Entre danse macabre et réjouissance rustique, l’ambivalence du Scherzo apparaît tout aussi convaincante, même si la captation un peu distante modère les écrasantes saillies de la partition originale. Le choix de la tardive mouture de 1889 (édition Nowak de 1959, que suivirent Karl Böhm, Eugen Jochum, ou Herbert von Karajan dans leurs célèbres enregistrements pour Decca, Deutsche Grammophon, Emi) nous prive de la coda ajoutée en 1878, de même qu’elle expurge les allusions opératiques.
La lisibilité de l’orgue munichois nous vaut un Finale précisément tracé, conciliant rectitude rythmique et juste respiration, même si là encore un surcroît de densité, de puissance, aurait parachevé cette lecture. Laquelle nous semble toutefois la plus aboutie parmi les quatre symphonies gravées à ce stade par Hansjörg Albrecht. L’ample souffle de cet opus dont Richard Wagner accepta l’hommage en sort remarquablement valorisé par l’arrangement d’Erwin Horn et par cette prestation continument inspirée.
On saluera également l’interprétation du Prélude en ut mineur, dramatique et flamboyante. Comme dans les précédents maillons de cette intégrale en cours, le disque est complété par une création contemporaine, qui émane en l’occurrence de l’Autrichienne Johanna Doderer, auteur de plusieurs opéras et maintes pages de musique vocale qui cultivent un évident lien de genre avec le dédicataire de la symphonie au programme.

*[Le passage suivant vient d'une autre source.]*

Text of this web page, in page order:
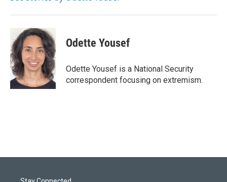
Odette Yousef
Odette Yousef is a National Security
correspondent focusing on extremism.
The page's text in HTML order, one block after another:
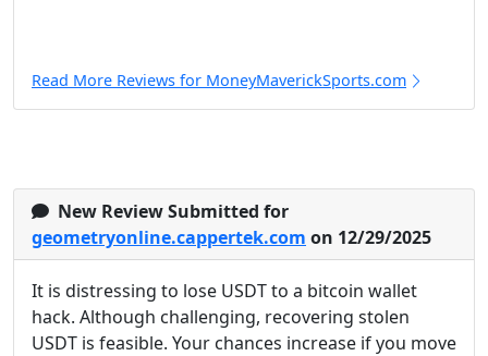
Read More Reviews for MoneyMaverickSports.com
New Review Submitted for
geometryonline.cappertek.com on 12/29/2025
It is distressing to lose USDT to a bitcoin wallet
hack. Although challenging, recovering stolen
USDT is feasible. Your chances increase if you move
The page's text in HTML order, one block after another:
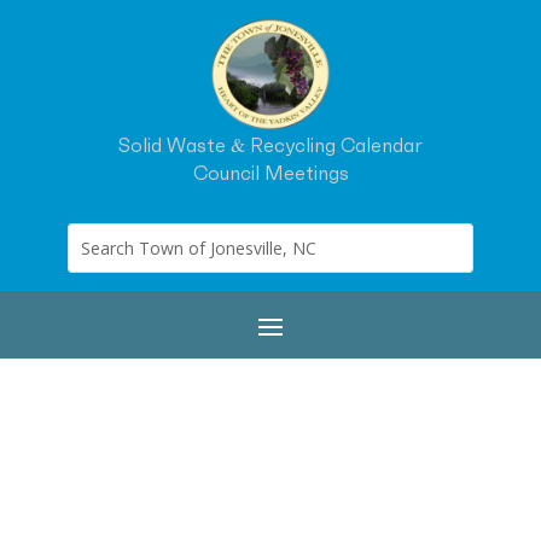
Solid Waste & Recycling Calendar
Council Meetings
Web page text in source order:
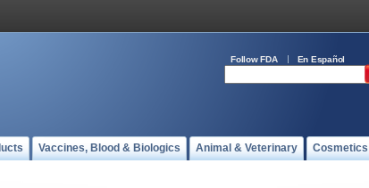
Follow FDA En Español
Vaccines, Blood & Biologics Animal & Veterinary Cosmetics
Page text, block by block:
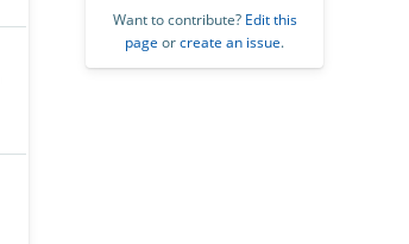
Want to contribute? Edit this
page orcreate an issue.
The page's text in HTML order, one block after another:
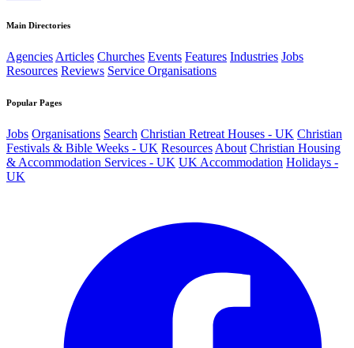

On saisit une autre imparable connexion avec ce projet quand elle affirme : « j’ai été en contact avec Bruckner pendant longtemps, sa musique est en partie responsable de beaucoup de mes compositions. »

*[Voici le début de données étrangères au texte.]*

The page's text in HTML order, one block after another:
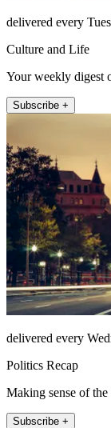
delivered every
Culture and Life
Your weekly digest
Subscribe +
delivered every
Politics Recap
Making sense of
Subscribe +
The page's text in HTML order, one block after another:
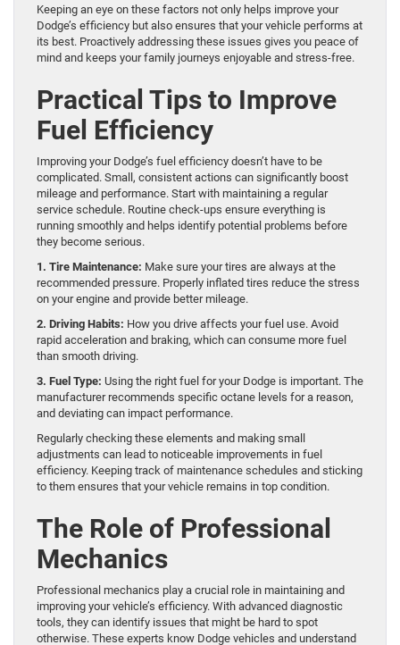
Keeping an eye on these factors not only helps improve your
Dodge’s efficiency but also ensures that your vehicle performs at
its best. Proactively addressing these issues gives you peace of
mind and keeps your family journeys enjoyable and stress-free.
Practical Tips to Improve
Fuel Efficiency
Improving your Dodge’s fuel efficiency doesn’t have to be
complicated. Small, consistent actions can significantly boost
mileage and performance. Start with maintaining a regular
service schedule. Routine check-ups ensure everything is
running smoothly and helps identify potential problems before
they become serious.
1. Tire Maintenance: Make sure your tires are always at the
recommended pressure. Properly inflated tires reduce the stress
on your engine and provide better mileage.
2. Driving Habits: How you drive affects your fuel use. Avoid
rapid acceleration and braking, which can consume more fuel
than smooth driving.
3. Fuel Type: Using the right fuel for your Dodge is important. The
manufacturer recommends specific octane levels for a reason,
and deviating can impact performance.
Regularly checking these elements and making small
adjustments can lead to noticeable improvements in fuel
efficiency. Keeping track of maintenance schedules and sticking
to them ensures that your vehicle remains in top condition.
The Role of Professional
Mechanics
Professional mechanics play a crucial role in maintaining and
improving your vehicle’s efficiency. With advanced diagnostic
tools, they can identify issues that might be hard to spot
otherwise. These experts know Dodge vehicles and understand

Son : 8 – Livret : 8 – Répertoire : 8-10 – Interprétation : 9,5
Premier volume d’une intégrale des symphonies de Bruckner transcrites à l’orgue
Le 7 décembre 2020 par Christophe Steyne - Crescendo Magazine
Anton Bruckner (1824-1896) : Ouverture en sol mineur WAB 98 ; Symphonie en ré mineur « nullte » WAB 100. Philipp Maintz (*1977) : Choralvorspiel LI. Hansjörg Albrecht, orgue de l’abbaye de Saint-Florian (Autriche). Mai 2020. Livret en allemand, anglais. TT 62’32. OEHMS Classics OC476
L’orgue accompagna Bruckner tout au long de sa vie, dès sa onzième année, à Hörsching. On le trouve déjà à la console de l’abbaye St. Florian en 1848 (où il sera inhumé) dont il fait élargir la disposition de 59 à 78 jeux, en 1873. Il officiera à Linz, Vienne, donnera des concerts à Notre-Dame de Paris et Nancy (1869), au Crystal Palace et au Royal Albert Hall de Londres (1871), en Suisse (1880). Bien avant de briller comme symphoniste, il se fit admirer comme improvisateur mais ne laissa qu’une poignée d’œuvres pour les tuyaux, brèves, dans le genre du Prélude, du Postlude, du Prélude, de la Fugue, – environ vingt-cinq minutes pour l’ensemble !

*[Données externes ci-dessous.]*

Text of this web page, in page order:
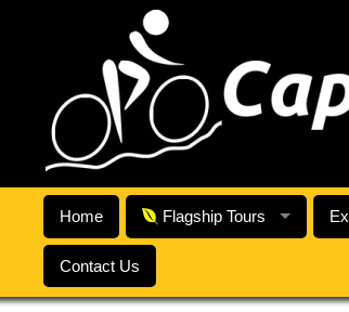
Home Flagship Tours
Contact Us
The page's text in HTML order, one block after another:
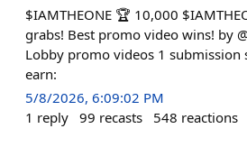
$IAMTHEONE 🏆 10,000
grabs! Best promo video wins! by
Lobby promo videos 1 submission
earn:
5/8/2026, 6:09:02 PM
1 reply 99 recasts 548 reactions

Frustrant, au point d’inciter les organistes à s’emparer du massif orchestral, adapté à leur instrument, ce que légitime le livret du CD : « non les connexions spirituelles ou musicales entre la production symphonique et l’orgue justifient d’entreprendre une tâche si imposante, mais simplement le plaisir qui résulte d’entendre ses œuvres les mieux connues (et d’autres moins) sous un nouvel aspect. Si nous pouvons obtenir de nouveaux regards et perspectives pour considérer l’original pour orchestre, alors tant mieux ».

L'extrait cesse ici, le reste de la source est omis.